▶ **INSTRUCTIONS FOR THE TASK**
Search the records that follow and extract every line containing the string "name".

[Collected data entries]
◇ ◇ ◇ ◇
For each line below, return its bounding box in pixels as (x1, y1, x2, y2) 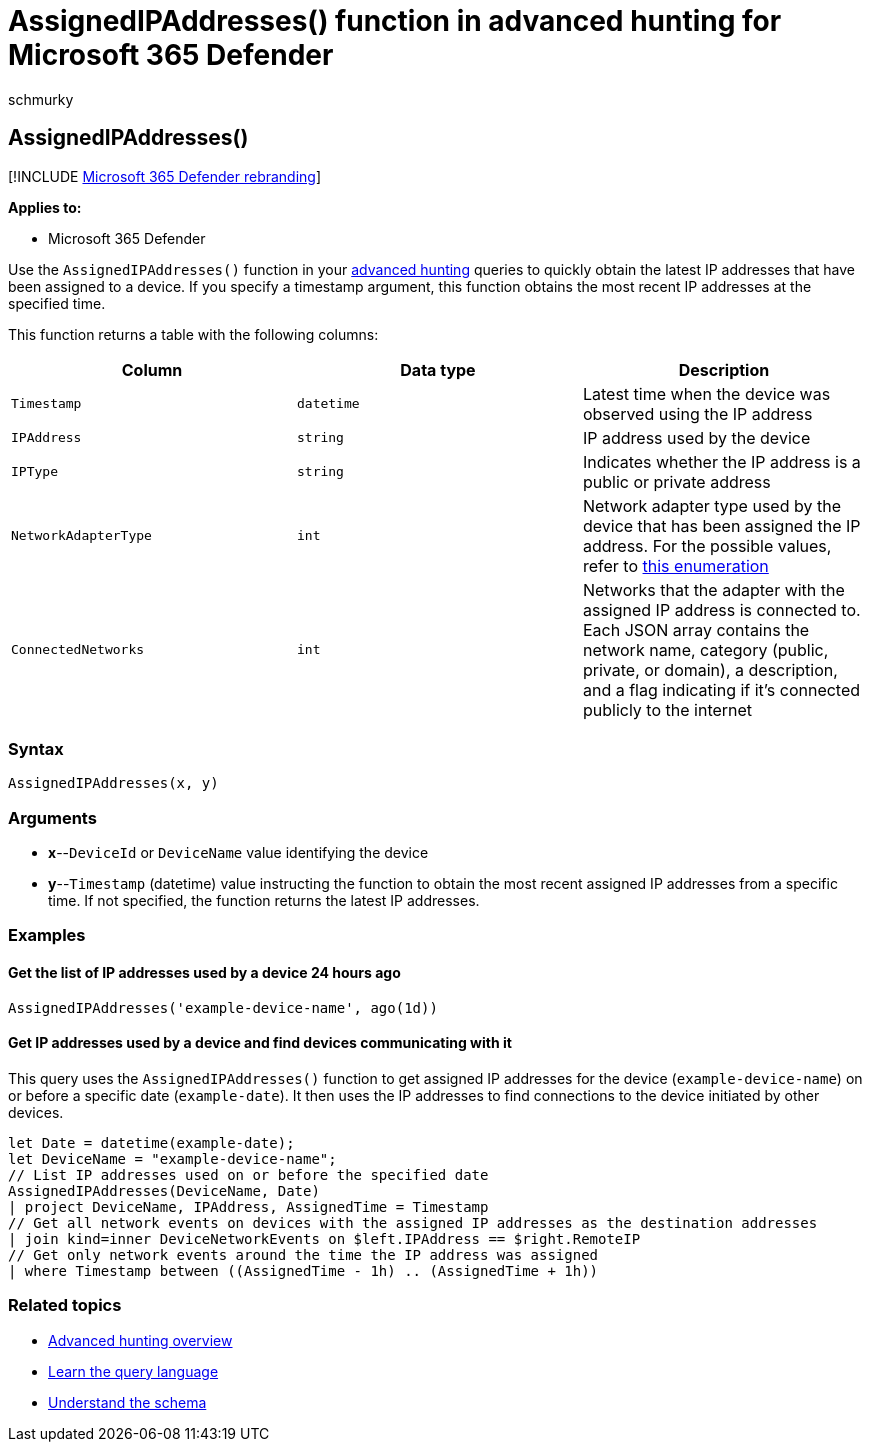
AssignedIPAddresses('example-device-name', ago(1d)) (8, 999, 438, 1016)
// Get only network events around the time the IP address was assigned (8, 1246, 599, 1263)
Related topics (8, 1295, 122, 1316)
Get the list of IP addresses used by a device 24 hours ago (8, 964, 401, 982)
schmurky (8, 90, 74, 108)
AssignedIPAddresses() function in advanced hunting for (8, 4, 782, 38)
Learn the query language (48, 1362, 219, 1380)
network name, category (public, (582, 639, 829, 660)
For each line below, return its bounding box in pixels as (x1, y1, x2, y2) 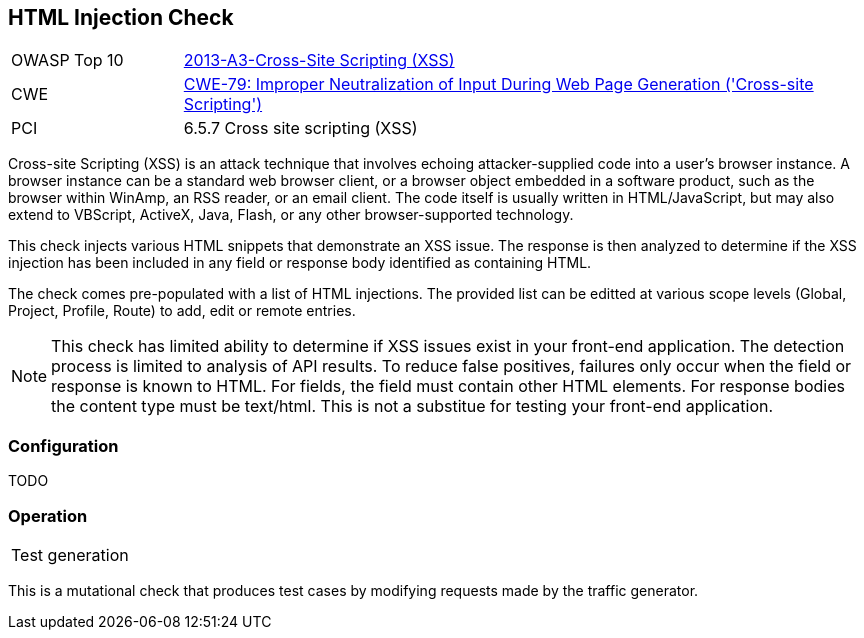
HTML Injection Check (8, 5, 234, 30)
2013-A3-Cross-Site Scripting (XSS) (183, 50, 455, 71)
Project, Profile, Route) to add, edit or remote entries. (8, 302, 356, 320)
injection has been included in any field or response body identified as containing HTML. (8, 254, 592, 272)
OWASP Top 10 (11, 50, 124, 71)
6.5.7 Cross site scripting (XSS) (183, 118, 418, 139)
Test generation (11, 544, 129, 565)
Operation (8, 505, 88, 526)
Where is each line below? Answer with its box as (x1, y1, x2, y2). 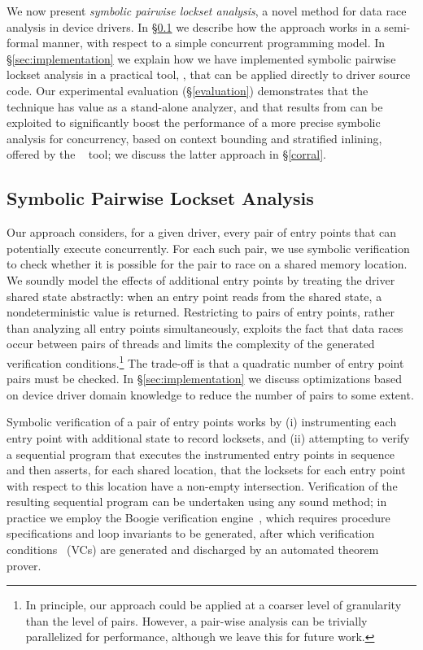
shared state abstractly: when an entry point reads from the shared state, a (7, 287, 382, 304)
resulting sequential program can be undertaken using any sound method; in (7, 493, 387, 510)
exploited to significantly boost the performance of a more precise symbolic (7, 114, 381, 131)
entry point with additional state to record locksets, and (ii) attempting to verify (7, 429, 410, 446)
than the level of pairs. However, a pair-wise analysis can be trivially (25, 612, 368, 629)
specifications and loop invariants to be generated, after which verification (7, 525, 375, 542)
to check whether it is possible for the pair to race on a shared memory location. (7, 255, 408, 273)
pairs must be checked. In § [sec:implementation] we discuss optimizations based (7, 370, 403, 387)
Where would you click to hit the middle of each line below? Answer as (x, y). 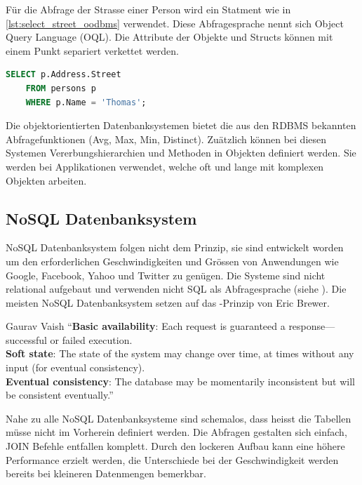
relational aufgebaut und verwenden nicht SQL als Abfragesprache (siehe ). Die (176, 289)
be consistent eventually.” (60, 395)
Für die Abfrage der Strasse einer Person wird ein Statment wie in (148, 9)
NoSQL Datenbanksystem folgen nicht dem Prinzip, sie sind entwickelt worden (175, 247)
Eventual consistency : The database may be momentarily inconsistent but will (180, 381)
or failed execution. (91, 339)
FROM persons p (61, 88)
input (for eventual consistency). (75, 367)
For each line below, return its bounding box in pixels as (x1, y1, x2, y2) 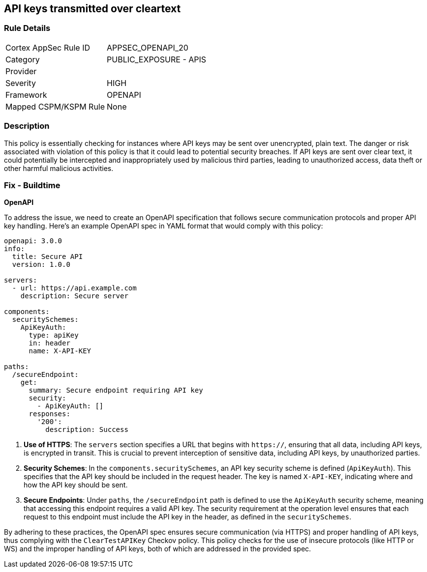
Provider (5, 66, 37, 76)
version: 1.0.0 (12, 260, 70, 269)
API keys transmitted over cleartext (4, 2, 181, 15)
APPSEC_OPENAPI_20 (107, 42, 188, 53)
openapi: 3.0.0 (4, 237, 62, 245)
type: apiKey (29, 331, 79, 340)
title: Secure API (12, 253, 83, 261)
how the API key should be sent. (24, 481, 128, 489)
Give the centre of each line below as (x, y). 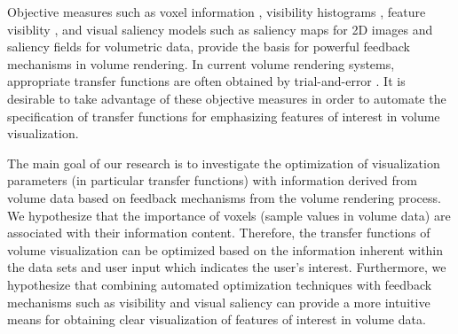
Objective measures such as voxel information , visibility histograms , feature (217, 12)
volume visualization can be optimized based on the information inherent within (225, 249)
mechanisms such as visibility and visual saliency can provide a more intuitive (219, 302)
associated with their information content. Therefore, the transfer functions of (219, 233)
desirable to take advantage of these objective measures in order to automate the (227, 98)
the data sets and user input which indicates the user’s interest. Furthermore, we (227, 267)
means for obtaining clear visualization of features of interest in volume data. (217, 319)
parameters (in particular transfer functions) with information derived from (212, 180)
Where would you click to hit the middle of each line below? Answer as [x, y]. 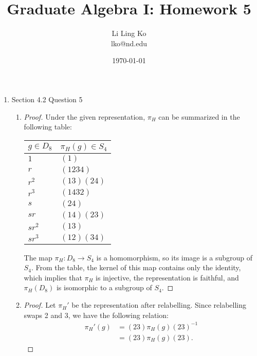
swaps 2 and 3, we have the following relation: [96, 315]
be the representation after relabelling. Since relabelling [159, 305]
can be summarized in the [199, 116]
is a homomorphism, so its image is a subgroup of [175, 257]
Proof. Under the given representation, [85, 116]
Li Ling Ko [129, 33]
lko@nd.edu [129, 43]
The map [38, 257]
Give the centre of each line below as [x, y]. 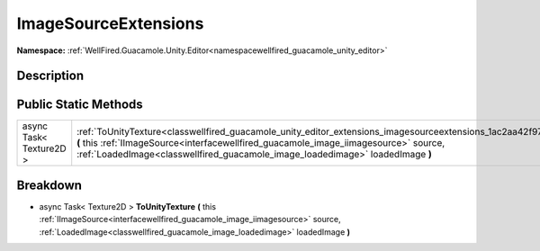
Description [50, 76]
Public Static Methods [80, 105]
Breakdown [49, 185]
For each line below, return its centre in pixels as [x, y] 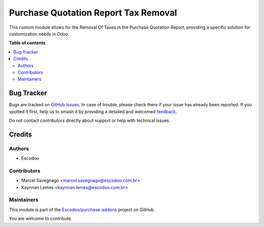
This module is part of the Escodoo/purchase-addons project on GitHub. [82, 209]
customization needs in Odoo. [39, 34]
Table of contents [27, 43]
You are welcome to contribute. [41, 219]
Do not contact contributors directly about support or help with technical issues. [90, 120]
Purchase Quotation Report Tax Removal [93, 13]
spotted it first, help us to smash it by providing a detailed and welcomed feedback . [93, 112]
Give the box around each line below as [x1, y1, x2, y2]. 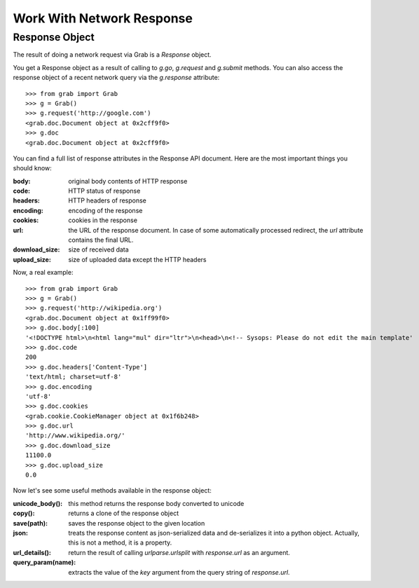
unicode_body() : [13, 499, 63, 507]
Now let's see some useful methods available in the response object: [13, 486, 212, 495]
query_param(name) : [13, 558, 76, 567]
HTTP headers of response [68, 196, 147, 205]
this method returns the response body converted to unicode [68, 499, 245, 507]
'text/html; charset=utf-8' [25, 373, 122, 381]
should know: [13, 164, 52, 172]
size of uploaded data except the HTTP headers [68, 255, 207, 264]
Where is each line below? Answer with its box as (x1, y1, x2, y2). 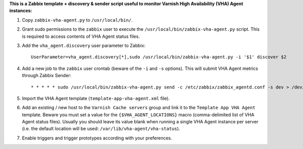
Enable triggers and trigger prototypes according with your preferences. (22, 135, 173, 141)
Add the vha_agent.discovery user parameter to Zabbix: (22, 42, 146, 48)
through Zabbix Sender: (22, 72, 72, 79)
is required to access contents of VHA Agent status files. (22, 33, 140, 39)
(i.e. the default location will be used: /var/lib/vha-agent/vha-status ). (22, 126, 180, 132)
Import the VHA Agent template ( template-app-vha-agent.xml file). (22, 95, 170, 101)
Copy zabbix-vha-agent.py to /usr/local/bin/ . (22, 17, 133, 23)
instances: (9, 8, 32, 14)
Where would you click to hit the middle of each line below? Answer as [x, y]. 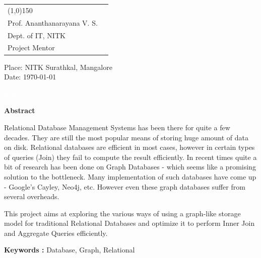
◇ ◇ ◇ ◇
▶ **TASK SOLUTION**
AssignedIPAddresses('example-device-name', ago(1d)) (8, 999, 438, 1016)
network name, category (public, (582, 639, 829, 660)
query_param(name) : [13, 558, 76, 567]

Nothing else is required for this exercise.